RECORD EXTRACTS
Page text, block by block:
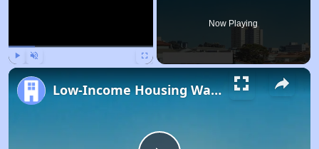
Now Playing
Low-Income Housing Waiting Lists Open June 24–28, 2024
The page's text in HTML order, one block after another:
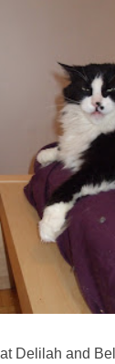
Delilah and
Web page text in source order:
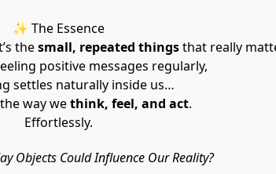
Objects Could Influence Our Reality?
✨ The Essence
the small, repeated things that really
positive messages regularly,
settles naturally inside us…
way we think, feel, and act.
Effortlessly.
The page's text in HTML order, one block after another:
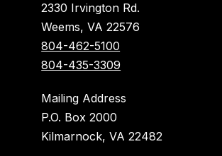
2330 Irvington Rd.
Weems, VA 22576
804-462-5100
804-435-3309
Mailing Address
P.O. Box 2000
Kilmarnock, VA 22482
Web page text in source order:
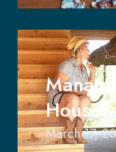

WHAT IS NEEDED
The reply should reproduce every entry above word for word and contain no pictures.

RESULT FOR THIS TASK
Page text, block by block:
Now Playing
Low-Income Housing Waiting Lists Open June 24–28, 2024
The page's text in HTML order, one block after another:
Delilah and
Web page text in source order:
Objects Could Influence Our Reality?
✨ The Essence
the small, repeated things that really
positive messages regularly,
settles naturally inside us…
way we think, feel, and act.
Effortlessly.
The page's text in HTML order, one block after another:
2330 Irvington Rd.
Weems, VA 22576
804-462-5100
804-435-3309
Mailing Address
P.O. Box 2000
Kilmarnock, VA 22482
Web page text in source order:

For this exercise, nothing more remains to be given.